[Extracted data entries]
====

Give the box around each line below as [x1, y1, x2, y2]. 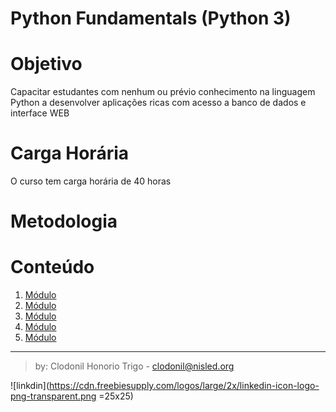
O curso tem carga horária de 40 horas [10, 175, 172, 187]
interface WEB [10, 107, 70, 119]
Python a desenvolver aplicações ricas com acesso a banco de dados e [10, 97, 307, 109]
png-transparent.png [10, 390, 97, 402]
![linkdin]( [10, 380, 50, 392]
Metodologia [10, 210, 118, 233]
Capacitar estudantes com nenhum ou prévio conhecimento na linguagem [10, 86, 316, 98]
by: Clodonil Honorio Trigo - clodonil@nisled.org [34, 360, 235, 372]

====

→ Work to complete
Could you reproduce the records above exactly, leaving out the pictures?

→ Result of the exercise
Give the box around each line below as [x1, y1, x2, y2]. 
O curso tem carga horária de 40 horas [10, 175, 172, 187]
interface WEB [10, 107, 70, 119]
Python a desenvolver aplicações ricas com acesso a banco de dados e [10, 97, 307, 109]
png-transparent.png [10, 390, 97, 402]
![linkdin]( [10, 380, 50, 392]
Metodologia [10, 210, 118, 233]
Capacitar estudantes com nenhum ou prévio conhecimento na linguagem [10, 86, 316, 98]
by: Clodonil Honorio Trigo - clodonil@nisled.org [34, 360, 235, 372]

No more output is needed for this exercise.